One of those voices is an RBC Economics report posted March 24, which suggests everything from making it easier to build new housing to making it harder to borrow money.

“My initial comment is that the government has tried about 10 different initiatives in the last several years to try to slow the market down – everything from the vacancy tax to the speculation tax to higher stress tests,” Wendy Runge, president of the Kamloops and District Real Estate Association, told iNFOnews.ca. “None of those seem to have done what they were intended to do. I think it would be a pretty hard sell to the public.”

One RBC suggestion is that the government doesn’t make it any easier for first-time home buyers to get into the market in order to keep the demand down.

It also suggests that, if people are stretching their finances too far, tougher “stress” tests be put in place to make it harder for them to borrow the big dollars needed to buy a home these days.

Runge sees a lot of people, some of whom have been saving for years, trying to get into the market before it’s too late, which creates a different kind of problem and one that government is not well placed to solve.

“The concern seems to be, mostly, the speed of the market and are people purchasing feeling the pressure that they have to make these decisions too quickly and they’re not having the proper subjects to protect their interests?” Runge said. “I think that’s the realtor’s job to do.

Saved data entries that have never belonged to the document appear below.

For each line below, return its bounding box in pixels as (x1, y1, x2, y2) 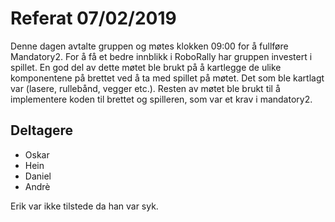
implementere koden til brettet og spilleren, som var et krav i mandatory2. (10, 93, 313, 105)
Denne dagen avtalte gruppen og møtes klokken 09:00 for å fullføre (10, 40, 289, 52)
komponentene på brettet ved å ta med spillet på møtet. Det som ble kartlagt (10, 72, 325, 84)
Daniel (24, 170, 52, 182)
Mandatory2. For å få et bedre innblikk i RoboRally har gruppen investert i (10, 50, 313, 62)
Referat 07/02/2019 (10, 7, 177, 30)
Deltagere (10, 122, 73, 139)
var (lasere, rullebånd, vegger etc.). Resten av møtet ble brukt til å (10, 82, 281, 94)
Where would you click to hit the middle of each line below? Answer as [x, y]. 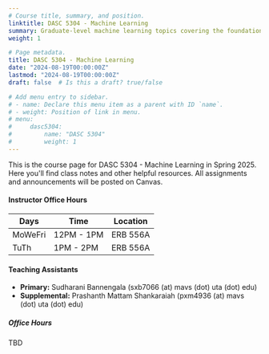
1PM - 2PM [76, 247]
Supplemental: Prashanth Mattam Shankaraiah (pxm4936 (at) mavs [132, 296]
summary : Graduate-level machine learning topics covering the [116, 31]
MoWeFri [29, 234]
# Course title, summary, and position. [77, 16]
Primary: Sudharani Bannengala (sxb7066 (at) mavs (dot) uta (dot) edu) [139, 287]
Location [130, 221]
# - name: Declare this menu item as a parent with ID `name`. [116, 104]
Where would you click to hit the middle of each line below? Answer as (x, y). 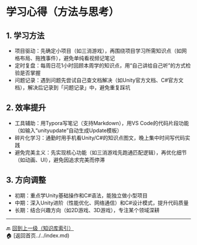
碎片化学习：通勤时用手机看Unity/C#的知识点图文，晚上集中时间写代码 (100, 137)
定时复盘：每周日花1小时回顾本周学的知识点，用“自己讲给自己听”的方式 (100, 66)
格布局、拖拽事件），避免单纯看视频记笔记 (65, 58)
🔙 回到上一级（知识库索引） (40, 228)
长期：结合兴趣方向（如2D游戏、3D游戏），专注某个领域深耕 (87, 210)
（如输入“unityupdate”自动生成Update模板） (68, 130)
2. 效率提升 (26, 108)
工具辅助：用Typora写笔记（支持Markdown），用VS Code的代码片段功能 (102, 123)
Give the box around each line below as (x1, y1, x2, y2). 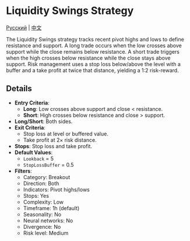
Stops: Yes (23, 192, 50, 199)
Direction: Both (23, 180, 59, 187)
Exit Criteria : (14, 124, 45, 131)
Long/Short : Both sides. (14, 118, 73, 125)
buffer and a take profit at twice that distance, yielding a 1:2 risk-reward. (6, 67, 179, 74)
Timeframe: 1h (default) (23, 204, 80, 211)
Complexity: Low (23, 198, 64, 205)
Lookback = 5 (23, 155, 54, 162)
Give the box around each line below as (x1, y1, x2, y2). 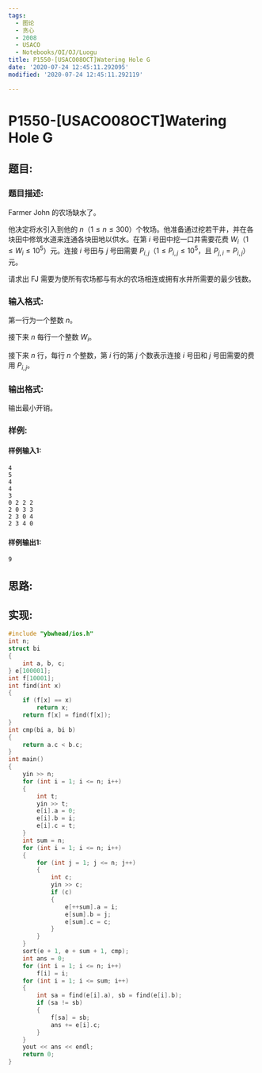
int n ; (8, 637, 30, 645)
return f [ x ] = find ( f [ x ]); (22, 711, 112, 719)
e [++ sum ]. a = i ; (64, 902, 119, 911)
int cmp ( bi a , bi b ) (8, 725, 77, 734)
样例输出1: (8, 537, 42, 547)
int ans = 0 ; (22, 954, 66, 963)
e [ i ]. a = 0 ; (36, 807, 77, 815)
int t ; (36, 792, 59, 800)
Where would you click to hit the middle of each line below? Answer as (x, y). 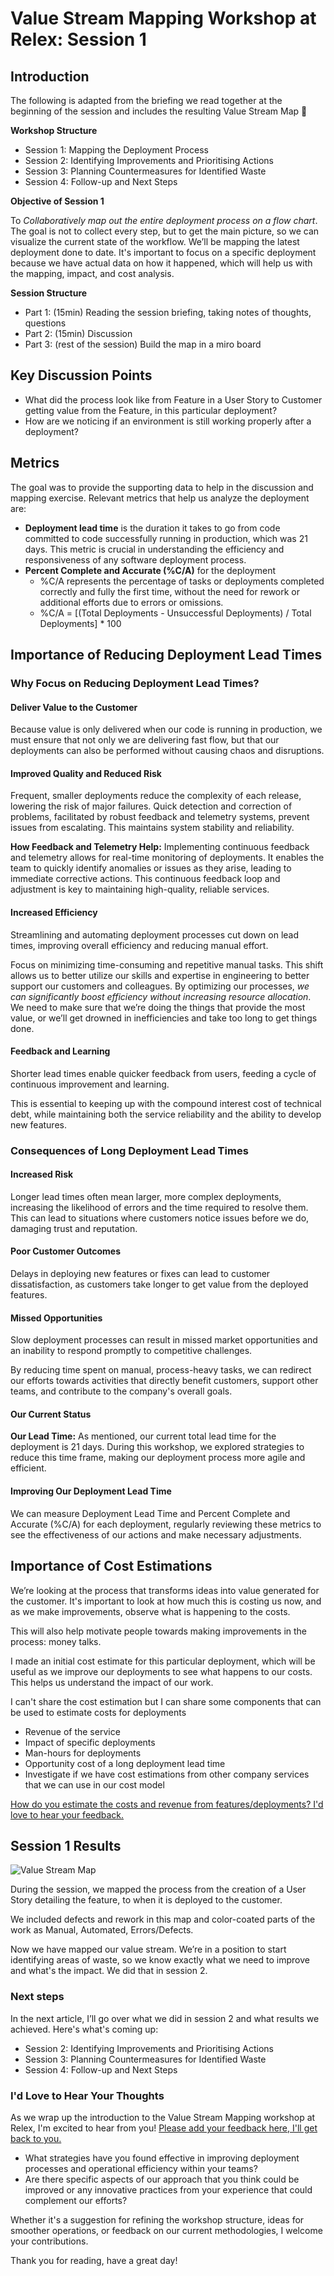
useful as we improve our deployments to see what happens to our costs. (161, 1671)
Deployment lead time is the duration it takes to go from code (152, 528)
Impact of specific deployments (90, 1742)
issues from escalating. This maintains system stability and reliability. (152, 828)
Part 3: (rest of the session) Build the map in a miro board (143, 344)
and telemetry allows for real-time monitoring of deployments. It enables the (167, 858)
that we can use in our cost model (94, 1784)
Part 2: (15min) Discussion (78, 333)

“There’s a lot of pressure out there, for sure, when you’re involved in many multiple offers and your buyers have lost out several times. Are there things we can do as a profession to make sure our people are well qualified so they know what they’re getting into? For sure, that’s our job. Whether it’s the government’s job to mandate certain things to cool off the market, until I know what they’re talking about, I’m hesitant to jump on that bandwagon.”

The demand for housing in Canada was running ahead of supply before COVID-19 hit last year, the RBC report says. The pandemic just accelerated that and the trend has been compounded by very low interest rates.

In an earlier report, RBC said the average single-family home price in Canada jumped $100,000 from August 2020 to February 2021. In Vancouver that gain was $139,000 and it was $145,000 in the Fraser Valley, the report says.

During that time period, the average price for a single family in Kamloops jumped almost $59,000 to $604,000, based on the real estate board’s figures.

The Association of Interior Realtors that covers the Okanagan uses a benchmark price for a typical single family home. That surged by $83,500 in the Central Okanagan to $776,300 in February.

The benchmark price is generally lower than the average price because it doesn’t include things like multi-million dollar properties.

RBC points to a number of problems with soaring real estate values.

Among them is the fact that it makes it harder to buy the land needed to build affordable housing. It’s also taking money out of the economy that is not, therefore, “going to more productive purposes in our economy.”

It calls on government to discourage speculative buying but the only speculation Runge is seeing in her market are people buying homes that they don’t expect to move into for another two or three years.

Kim Heizmann, president of the Association of Interior Realtors, was not available to comment.

While many of the policy changes suggested in the RBC report need to come from senior governments, it also calls on local governments to make it easier for developers to build more homes and suggests they “allow more medium-density, family-friendly housing in large urban areas (the so-called ‘missing middle’).”

It also suggests local governments should actively encourage and support construction of more rental housing.